L’adoption de cette réforme ouvre une nouvelle page dans l’histoire institutionnelle du Cameroun. Elle pose la question de la préparation d’une transition tout en maintenant le contrôle du pouvoir en place.

Pour les partisans du président, il s’agit d’une mesure pragmatique qui renforce la stabilité du pays face aux incertitudes liées à l’âge du chef de l’État. Ils rappellent que de nombreux pays disposent d’un vice-président pour assurer la continuité gouvernementale.

À l’inverse, les opposants y voient une stratégie pour perpétuer un système de pouvoir personnalisé. La concentration des décisions entre les mains du président, y compris pour nommer et révoquer son adjoint, alimente les critiques sur le caractère démocratique de l’évolution institutionnelle.

Analyse approfondie :
Le débat dépasse la simple création d’un poste. Il touche à la nature même du régime politique camerounais : comment concilier longévité du leadership avec renouvellement démocratique ? Comment assurer la stabilité sans figer les institutions ?

Les mois à venir permettront sans doute de mieux mesurer l’impact réel de cette réforme. La date éventuelle d’une nomination reste inconnue, tout comme l’identité de la personne qui pourrait occuper cette fonction stratégique.

La division de l’opinion publique camerounaise

Comme l’a observé un professeur d’université, le principe de nomination directe du vice-président par le président divise profondément l’opinion publique. Certains y voient une modernisation nécessaire des institutions, d’autres une consolidation du pouvoir en place.

Cette polarisation reflète les clivages plus larges qui traversent la société camerounaise : entre partisans du statu quo et défenseurs d’un changement plus profond, entre centralisateurs et fédéralistes, entre générations.

Les réseaux sociaux ont amplifié ces débats, avec des prises de position virulentes des deux côtés. La réforme constitutionnelle devient ainsi un sujet qui dépasse les seuls cercles politiques pour toucher l’ensemble de la population.

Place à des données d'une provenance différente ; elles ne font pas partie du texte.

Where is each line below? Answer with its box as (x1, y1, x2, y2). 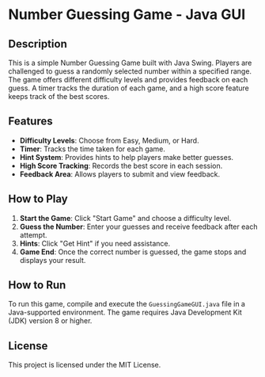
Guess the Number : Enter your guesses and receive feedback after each (19, 222, 258, 231)
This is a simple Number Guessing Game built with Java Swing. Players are (8, 58, 252, 67)
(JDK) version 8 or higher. (8, 316, 93, 326)
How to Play (8, 192, 69, 206)
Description (8, 37, 67, 51)
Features (8, 115, 53, 128)
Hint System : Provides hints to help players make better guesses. (19, 152, 234, 162)
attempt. (19, 230, 47, 239)
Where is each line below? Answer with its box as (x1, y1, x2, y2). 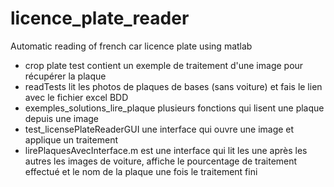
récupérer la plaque (24, 70, 107, 82)
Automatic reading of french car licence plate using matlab (10, 40, 253, 52)
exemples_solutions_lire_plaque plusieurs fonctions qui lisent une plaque (24, 102, 325, 114)
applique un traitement (24, 133, 119, 146)
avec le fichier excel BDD (24, 91, 129, 103)
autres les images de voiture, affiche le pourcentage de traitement (24, 155, 298, 167)
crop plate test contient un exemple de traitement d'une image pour (24, 59, 304, 71)
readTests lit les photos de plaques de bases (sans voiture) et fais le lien (24, 80, 323, 92)
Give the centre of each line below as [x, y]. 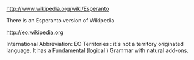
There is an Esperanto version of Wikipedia [60, 20]
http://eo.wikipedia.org [35, 32]
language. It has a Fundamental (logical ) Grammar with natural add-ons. [98, 50]
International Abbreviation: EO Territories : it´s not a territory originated [95, 44]
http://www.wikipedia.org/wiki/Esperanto [58, 9]
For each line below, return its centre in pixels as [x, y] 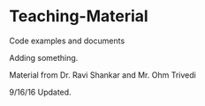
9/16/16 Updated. [41, 92]
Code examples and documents [67, 41]
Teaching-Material [79, 16]
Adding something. [44, 57]
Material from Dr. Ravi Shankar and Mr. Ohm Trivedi [102, 75]
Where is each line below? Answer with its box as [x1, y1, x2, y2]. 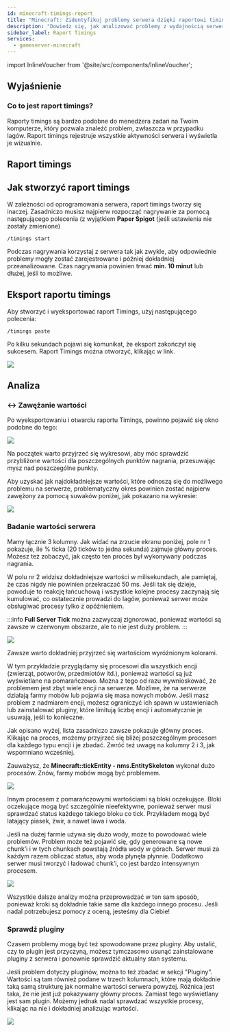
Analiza [7, 380, 40, 392]
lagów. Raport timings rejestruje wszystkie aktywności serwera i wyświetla [7, 131, 218, 139]
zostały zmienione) [7, 222, 61, 230]
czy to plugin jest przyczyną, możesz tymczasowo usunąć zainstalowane [7, 947, 214, 955]
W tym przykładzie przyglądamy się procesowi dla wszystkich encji [7, 661, 198, 670]
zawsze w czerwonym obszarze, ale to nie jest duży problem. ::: [7, 622, 188, 631]
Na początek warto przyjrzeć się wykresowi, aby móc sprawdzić [7, 449, 190, 458]
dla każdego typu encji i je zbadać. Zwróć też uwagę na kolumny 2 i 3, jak [7, 740, 216, 749]
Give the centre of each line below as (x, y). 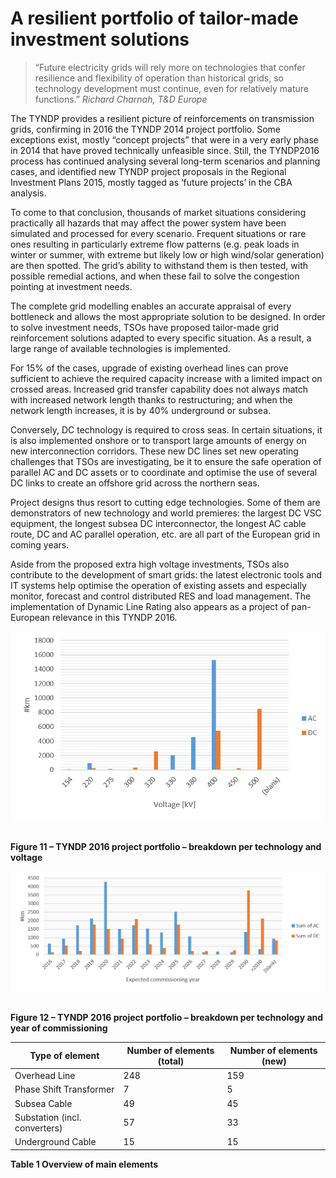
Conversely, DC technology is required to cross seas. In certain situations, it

Perspectives et questions ouvertes

Plusieurs interrogations demeurent après ce vote parlementaire. Le président choisira-t-il rapidement un vice-président ? Quel profil privilégiera-t-il : un technocrate, un politique expérimenté, une personnalité issue des régions anglophones pour apaiser les tensions ?

La réforme pourrait également nécessiter des ajustements dans d’autres textes, comme le Code électoral, pour préciser les modalités pratiques de cette nouvelle fonction.

Enfin, l’impact sur le conflit dans les régions anglophones reste incertain. Sans geste fort en direction du fédéralisme, la création du poste risque d’être perçue comme insuffisante par ceux qui réclament une refonte plus profonde de l’organisation territoriale du pays.

Le Cameroun entre donc dans une phase délicate de son histoire politique. La réforme adoptée ce samedi marque un tournant institutionnel dont les conséquences se feront sentir dans les années à venir, quel que soit le calendrier choisi pour la mise en œuvre effective du poste de vice-président.

Alors que le pays continue de naviguer entre aspirations au changement et besoin de stabilité, cette décision constitutionnelle illustre les défis complexes auxquels font face de nombreuses nations africaines confrontées à la question de la succession au sommet de l’État.

La suite des événements, notamment une éventuelle nomination, permettra de mieux comprendre les intentions réelles derrière cette réforme historique. Pour l’heure, le débat reste ouvert, reflétant la vitalité – parfois tendue – de la vie politique camerounaise.

Ce vote, bien que largement prévisible compte tenu de la composition du Parlement, n’en reste pas moins un moment important. Il soulève des questions fondamentales sur la démocratie, la continuité du pouvoir et l’avenir institutionnel du Cameroun au XXIe siècle.